“The proposed network is able to predict poses and global locations for multiple pedestrians simultaneously for pedestrians up to 45 meters from the cameras,” the researchers stated in their paper.
The work focuses on two aspects that are key to accelerating research in this field; predicting a full-body 3D mesh and doing so for multiple people simultaneously within an urban-intersection environment, and predicting or forecasting 3D pedestrian pose and location in future frames of a sequence.
A person’s body language can deliver valuable insights about what they might do. Are they looking over their shoulder, or are they looking back to turn around? Are they signaling to someone in the car, or looking at someone on the other side of the road?
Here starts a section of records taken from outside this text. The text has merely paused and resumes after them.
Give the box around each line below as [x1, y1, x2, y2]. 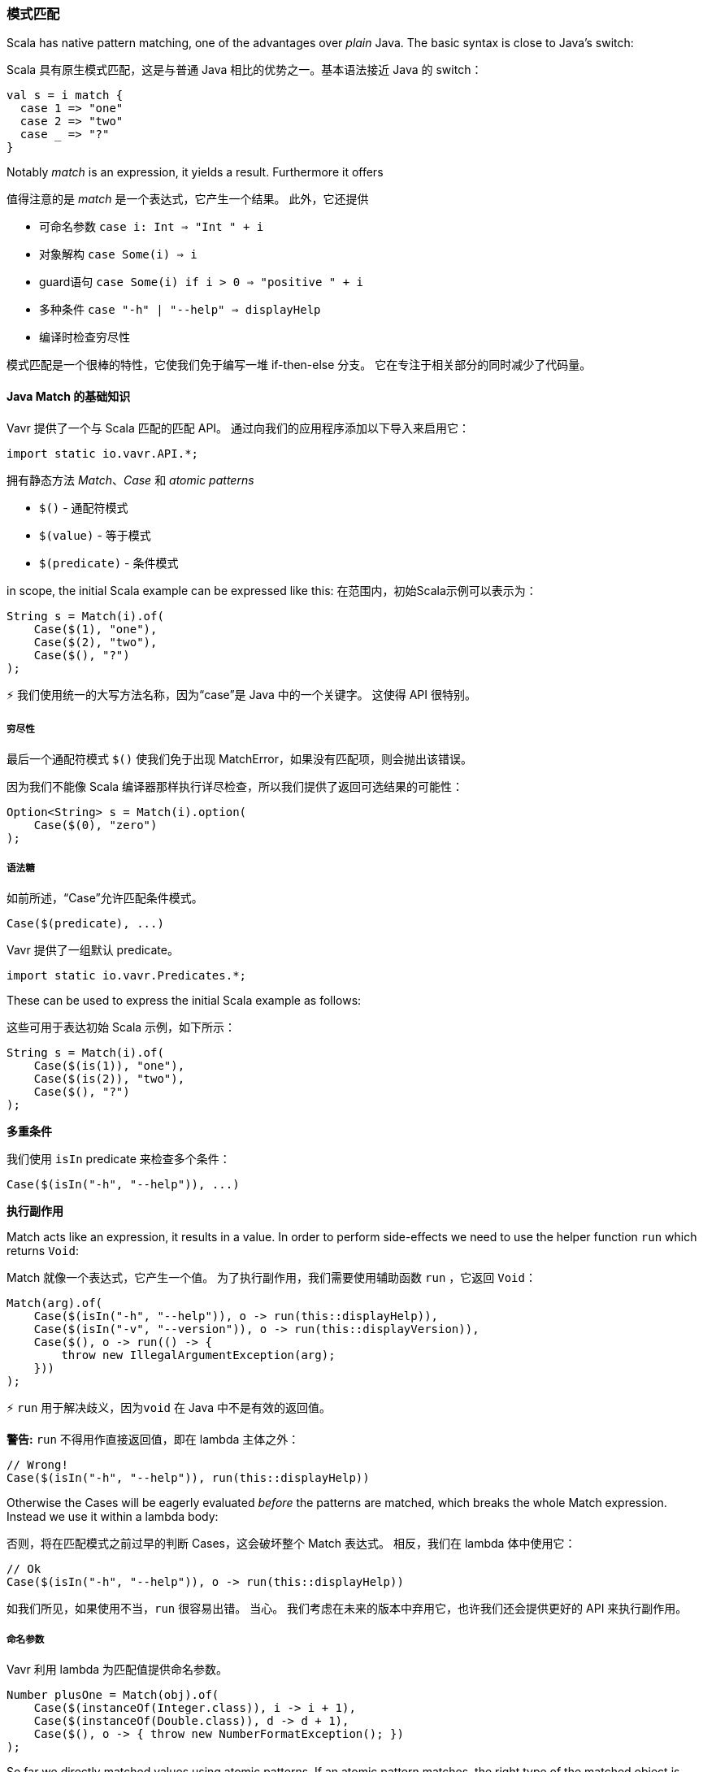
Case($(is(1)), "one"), [33, 1059, 185, 1073]
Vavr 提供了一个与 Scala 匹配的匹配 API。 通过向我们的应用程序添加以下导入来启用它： [7, 420, 471, 435]
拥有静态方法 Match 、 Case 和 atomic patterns [7, 472, 254, 487]
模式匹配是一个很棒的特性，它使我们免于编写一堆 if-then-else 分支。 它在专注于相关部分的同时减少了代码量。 [7, 358, 592, 372]
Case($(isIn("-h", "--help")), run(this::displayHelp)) [7, 1471, 370, 1485]
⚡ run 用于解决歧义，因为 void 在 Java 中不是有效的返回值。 [7, 1401, 332, 1415]
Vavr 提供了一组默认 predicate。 [7, 943, 179, 958]
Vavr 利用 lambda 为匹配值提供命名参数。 [7, 1661, 228, 1676]
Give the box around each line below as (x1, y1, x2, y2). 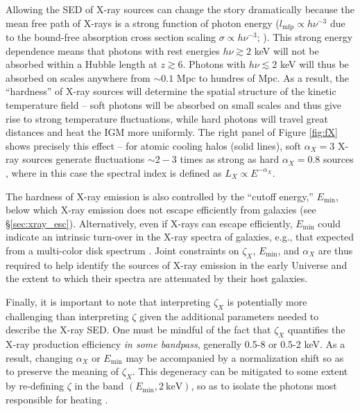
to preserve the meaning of (6, 364, 119, 378)
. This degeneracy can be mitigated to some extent (132, 364, 348, 378)
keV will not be (254, 43, 319, 58)
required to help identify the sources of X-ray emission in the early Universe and (6, 257, 348, 272)
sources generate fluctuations (22, 152, 145, 166)
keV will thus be (280, 57, 349, 71)
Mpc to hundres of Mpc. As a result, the (176, 70, 349, 85)
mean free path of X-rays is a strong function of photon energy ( (6, 15, 280, 30)
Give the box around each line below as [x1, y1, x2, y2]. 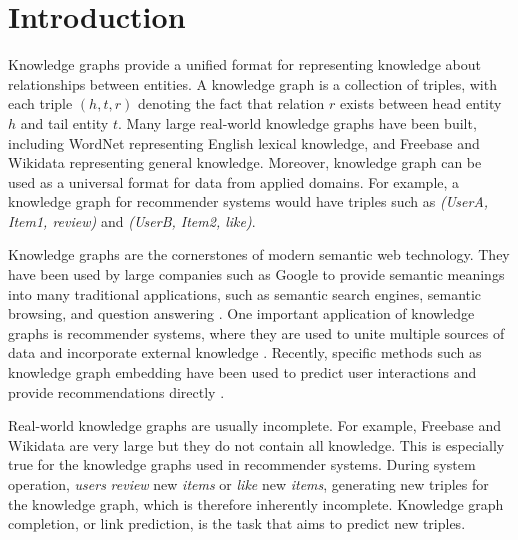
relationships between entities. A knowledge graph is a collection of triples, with [8, 73, 497, 94]
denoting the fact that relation [137, 93, 325, 114]
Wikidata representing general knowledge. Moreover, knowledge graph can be [8, 152, 482, 173]
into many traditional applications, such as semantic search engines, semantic [8, 283, 482, 304]
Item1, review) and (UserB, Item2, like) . [8, 210, 256, 231]
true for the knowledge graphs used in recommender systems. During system [8, 454, 476, 475]
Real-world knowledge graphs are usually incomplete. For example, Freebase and [8, 415, 501, 436]
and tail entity [20, 112, 109, 133]
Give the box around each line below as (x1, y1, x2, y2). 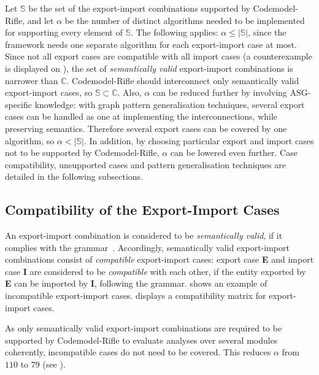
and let (27, 14, 54, 26)
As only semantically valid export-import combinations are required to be (5, 322, 282, 334)
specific (5, 98, 33, 110)
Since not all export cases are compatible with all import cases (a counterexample (5, 50, 312, 63)
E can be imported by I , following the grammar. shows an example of (5, 277, 267, 290)
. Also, (117, 86, 142, 99)
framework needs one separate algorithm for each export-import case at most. (5, 37, 297, 50)
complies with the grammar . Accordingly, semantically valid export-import (5, 241, 290, 253)
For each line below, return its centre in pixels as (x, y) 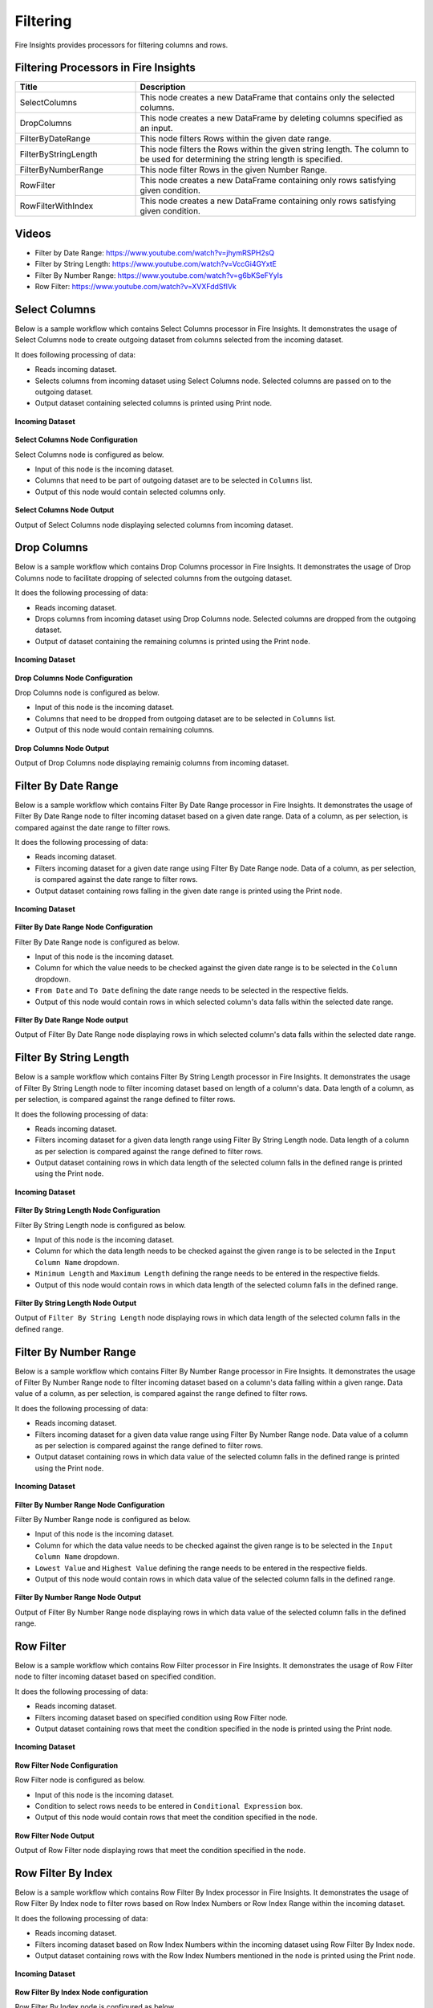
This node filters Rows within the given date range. (236, 139)
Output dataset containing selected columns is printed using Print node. (154, 403)
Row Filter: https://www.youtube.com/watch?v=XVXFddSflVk (136, 287)
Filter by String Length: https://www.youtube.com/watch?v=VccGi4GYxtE (156, 264)
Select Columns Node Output (65, 510)
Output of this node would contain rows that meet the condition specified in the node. (176, 1817)
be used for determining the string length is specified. (241, 159)
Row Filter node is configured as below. (80, 1780)
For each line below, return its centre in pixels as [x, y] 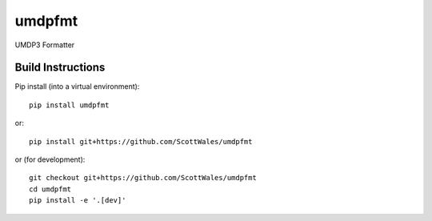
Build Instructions [60, 68]
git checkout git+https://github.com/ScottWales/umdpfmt [143, 178]
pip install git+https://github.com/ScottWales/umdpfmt [141, 141]
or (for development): [50, 159]
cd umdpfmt [50, 189]
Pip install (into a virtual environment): [77, 86]
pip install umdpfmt [69, 105]
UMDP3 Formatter [45, 45]
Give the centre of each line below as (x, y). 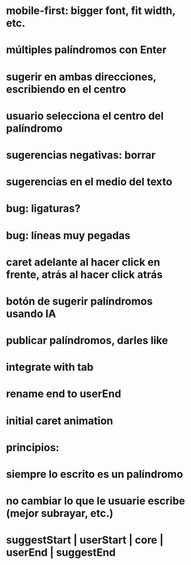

The researchers hope that by designing a computer vision system that understands subtle cues in human behavior, they can develop a more robust computer vision system for robotics and autonomous vehicles.
For training, the team used two NVIDIA TITAN X GPUs, with the cuDNN-accelerated Keras deep learning framework, to train a bio-LSTM neural network on the PedX dataset which includes real intersections in Ann Arbor, Michigan, and a separate evaluation dataset captured in a controlled outdoor environment a with motion capture system.
For inference, the team also uses the GPUs. “Our proposed network was implemented in Python 3.6. With the current unoptimized code, the prediction takes approximately 1ms for each person in each frame.
The researchers say they will expand their work to include real-time motion capture in autonomous vehicle applications.